The memory access traces contain some optimizations that combine references for one basic block together. This may result in not considering some thread interleavings that could occur natively. There are no other disruptions to thread ordering, however, and the application runs with all of its threads concurrently just like it would natively (although slower).

Once every process has exited, the simulator prints cache miss statistics for each cache to stderr. The simulator is designed to be extensible, allowing for different cache studies to be carried out: see Extending the Simulator.

For L2 caching devices, the L1 caching devices are considered its children. Two separate miss rates are computed, one (the "Local miss rate") considering just requests that reach L2 while the other (the "Total miss rate") includes the child hits.

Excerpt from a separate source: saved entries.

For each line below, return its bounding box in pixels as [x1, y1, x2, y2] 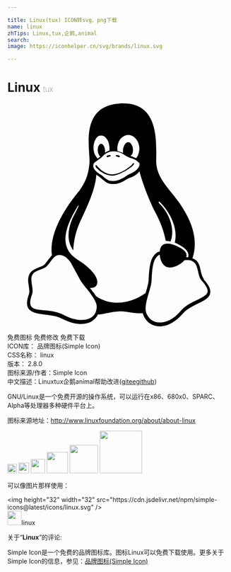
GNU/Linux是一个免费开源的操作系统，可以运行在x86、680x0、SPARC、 [7, 392, 219, 401]
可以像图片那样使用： [7, 481, 69, 490]
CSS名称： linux [7, 351, 54, 360]
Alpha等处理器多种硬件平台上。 [7, 401, 99, 410]
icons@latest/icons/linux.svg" [7, 503, 94, 512]
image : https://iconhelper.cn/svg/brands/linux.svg [7, 43, 162, 50]
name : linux [7, 23, 42, 30]
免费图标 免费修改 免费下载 [7, 333, 85, 342]
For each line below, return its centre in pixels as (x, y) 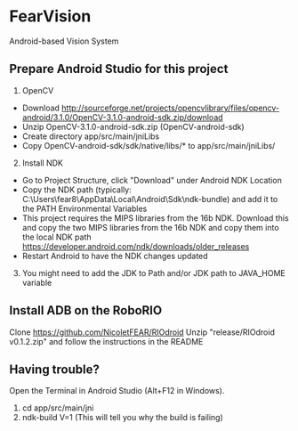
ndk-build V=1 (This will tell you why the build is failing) (123, 418)
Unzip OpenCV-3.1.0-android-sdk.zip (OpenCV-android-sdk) (133, 126)
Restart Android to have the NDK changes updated (115, 256)
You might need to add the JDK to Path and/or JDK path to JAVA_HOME (154, 272)
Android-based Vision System (64, 41)
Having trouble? (54, 369)
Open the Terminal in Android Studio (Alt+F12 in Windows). (117, 391)
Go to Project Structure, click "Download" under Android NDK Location (152, 180)
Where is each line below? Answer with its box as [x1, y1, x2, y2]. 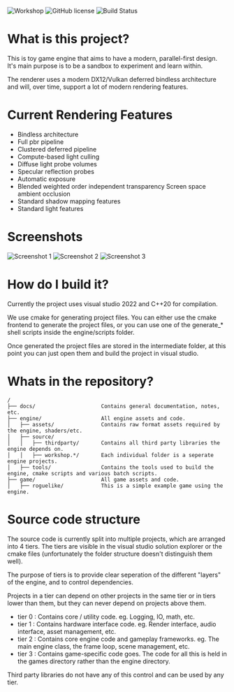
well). [7, 556, 23, 565]
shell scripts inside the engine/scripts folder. [7, 328, 135, 336]
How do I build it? [7, 277, 110, 292]
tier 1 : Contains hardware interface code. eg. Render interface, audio [17, 619, 217, 628]
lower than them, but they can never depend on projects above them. [7, 598, 207, 607]
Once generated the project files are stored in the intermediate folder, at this [7, 341, 226, 349]
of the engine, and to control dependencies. [7, 577, 134, 586]
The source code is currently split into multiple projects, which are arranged [7, 535, 226, 543]
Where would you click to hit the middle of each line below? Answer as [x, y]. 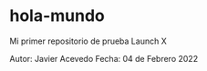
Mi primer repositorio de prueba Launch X [88, 41]
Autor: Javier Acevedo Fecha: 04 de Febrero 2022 [104, 58]
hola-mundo [57, 16]
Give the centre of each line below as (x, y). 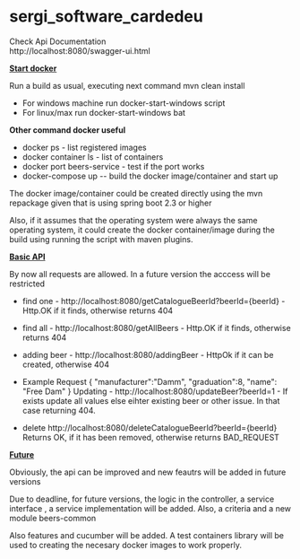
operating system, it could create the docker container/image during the (142, 230)
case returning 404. (59, 410)
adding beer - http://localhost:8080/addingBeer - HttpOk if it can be (148, 354)
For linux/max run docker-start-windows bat (104, 112)
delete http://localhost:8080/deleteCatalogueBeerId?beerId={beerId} (150, 427)
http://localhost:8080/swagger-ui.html (80, 50)
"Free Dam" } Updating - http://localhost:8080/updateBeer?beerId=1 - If (155, 391)
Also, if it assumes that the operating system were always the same (133, 220)
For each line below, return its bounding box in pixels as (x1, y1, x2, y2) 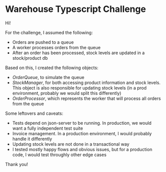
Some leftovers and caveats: (5, 110, 63, 116)
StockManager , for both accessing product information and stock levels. (12, 80, 161, 86)
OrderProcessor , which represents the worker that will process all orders (12, 95, 161, 101)
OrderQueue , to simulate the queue (12, 74, 85, 80)
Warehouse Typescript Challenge (5, 3, 146, 15)
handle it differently (12, 136, 53, 142)
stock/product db (12, 55, 48, 61)
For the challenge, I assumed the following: (5, 29, 93, 35)
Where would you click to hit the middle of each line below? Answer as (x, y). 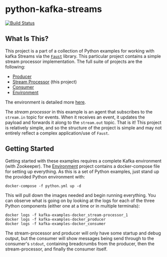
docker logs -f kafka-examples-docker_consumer (56, 223)
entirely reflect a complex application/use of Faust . (57, 133)
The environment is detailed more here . (46, 102)
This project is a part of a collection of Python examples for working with (80, 50)
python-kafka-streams (54, 9)
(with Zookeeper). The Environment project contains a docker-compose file (83, 166)
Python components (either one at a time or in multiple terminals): (73, 205)
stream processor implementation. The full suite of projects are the (74, 61)

This generalizes to deeper hierarchies: lower level caches are children and reported child hits are cumulative across all lower levels.

For memory requests that cross blocks, each block touched is considered separately, resulting in separate hit and miss statistics. This can be changed by implementing a custom statistics gatherer (see Extending the Simulator).

Software and hardware prefetches are combined in the prefetch hit and miss statistics, which are reported separately from regular loads and stores. To isolate software prefetch statistics, disable the hardware prefetcher by running with "-data_prefetcher none" (see Simulator Parameters). While misses from software prefetches are included in cache miss files, misses from hardware prefetches are not.